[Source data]
═══

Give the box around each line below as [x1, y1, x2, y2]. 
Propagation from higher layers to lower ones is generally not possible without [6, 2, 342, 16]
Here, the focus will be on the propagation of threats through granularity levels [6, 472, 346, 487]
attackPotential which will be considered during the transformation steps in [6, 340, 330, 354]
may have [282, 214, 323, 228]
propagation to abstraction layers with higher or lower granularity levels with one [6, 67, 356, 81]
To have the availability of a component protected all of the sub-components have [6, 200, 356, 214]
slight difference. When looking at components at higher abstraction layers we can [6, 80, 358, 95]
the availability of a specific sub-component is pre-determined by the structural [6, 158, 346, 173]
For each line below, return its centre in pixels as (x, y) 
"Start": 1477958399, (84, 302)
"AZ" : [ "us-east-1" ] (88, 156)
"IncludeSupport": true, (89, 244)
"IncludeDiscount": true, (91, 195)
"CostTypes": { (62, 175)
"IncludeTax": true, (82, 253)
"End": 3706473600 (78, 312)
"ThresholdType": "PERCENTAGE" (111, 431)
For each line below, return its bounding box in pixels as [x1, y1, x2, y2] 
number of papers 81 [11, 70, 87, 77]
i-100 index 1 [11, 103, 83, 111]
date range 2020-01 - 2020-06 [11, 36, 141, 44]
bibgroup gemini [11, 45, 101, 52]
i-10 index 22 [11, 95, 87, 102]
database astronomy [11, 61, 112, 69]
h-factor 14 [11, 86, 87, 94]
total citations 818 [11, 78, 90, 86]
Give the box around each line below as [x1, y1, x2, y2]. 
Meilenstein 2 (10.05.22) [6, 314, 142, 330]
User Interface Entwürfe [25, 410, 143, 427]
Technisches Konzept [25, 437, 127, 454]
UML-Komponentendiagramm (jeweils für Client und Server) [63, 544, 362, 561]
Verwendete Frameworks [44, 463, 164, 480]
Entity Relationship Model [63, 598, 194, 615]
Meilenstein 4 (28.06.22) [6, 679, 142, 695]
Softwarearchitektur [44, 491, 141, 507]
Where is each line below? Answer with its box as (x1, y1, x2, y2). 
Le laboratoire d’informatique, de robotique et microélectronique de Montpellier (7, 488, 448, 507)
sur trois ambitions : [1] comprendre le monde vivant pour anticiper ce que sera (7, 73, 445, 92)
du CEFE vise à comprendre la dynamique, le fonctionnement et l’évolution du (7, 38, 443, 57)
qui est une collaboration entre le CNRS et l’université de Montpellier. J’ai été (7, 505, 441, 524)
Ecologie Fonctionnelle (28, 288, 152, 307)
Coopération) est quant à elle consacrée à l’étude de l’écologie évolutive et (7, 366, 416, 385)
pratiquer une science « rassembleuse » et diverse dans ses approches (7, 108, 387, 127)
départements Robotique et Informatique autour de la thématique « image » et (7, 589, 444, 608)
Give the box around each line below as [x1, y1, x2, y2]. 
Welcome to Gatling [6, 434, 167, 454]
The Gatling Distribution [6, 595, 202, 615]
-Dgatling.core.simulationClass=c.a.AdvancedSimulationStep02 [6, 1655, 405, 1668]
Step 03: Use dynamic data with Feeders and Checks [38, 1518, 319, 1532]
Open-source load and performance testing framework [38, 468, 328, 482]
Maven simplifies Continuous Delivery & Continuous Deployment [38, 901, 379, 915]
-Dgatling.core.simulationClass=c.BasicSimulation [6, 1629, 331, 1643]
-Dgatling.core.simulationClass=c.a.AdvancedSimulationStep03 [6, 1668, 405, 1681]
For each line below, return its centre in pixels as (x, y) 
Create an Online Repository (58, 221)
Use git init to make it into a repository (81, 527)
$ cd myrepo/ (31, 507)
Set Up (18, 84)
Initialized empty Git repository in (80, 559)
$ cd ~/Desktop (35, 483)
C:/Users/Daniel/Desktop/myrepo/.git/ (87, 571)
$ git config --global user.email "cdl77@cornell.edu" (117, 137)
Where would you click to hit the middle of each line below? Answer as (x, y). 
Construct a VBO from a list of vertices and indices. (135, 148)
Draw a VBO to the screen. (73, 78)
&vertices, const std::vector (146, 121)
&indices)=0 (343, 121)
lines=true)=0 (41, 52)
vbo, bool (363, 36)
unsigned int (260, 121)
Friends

═══

_Problem statement:_ The line with "Construct a VBO", the last line of the data above, and every line between them should be duplicated exactly, with nothing else.

_Finished exercise:_
Construct a VBO from a list of vertices and indices. (135, 148)
Draw a VBO to the screen. (73, 78)
&vertices, const std::vector (146, 121)
&indices)=0 (343, 121)
lines=true)=0 (41, 52)
vbo, bool (363, 36)
unsigned int (260, 121)
Friends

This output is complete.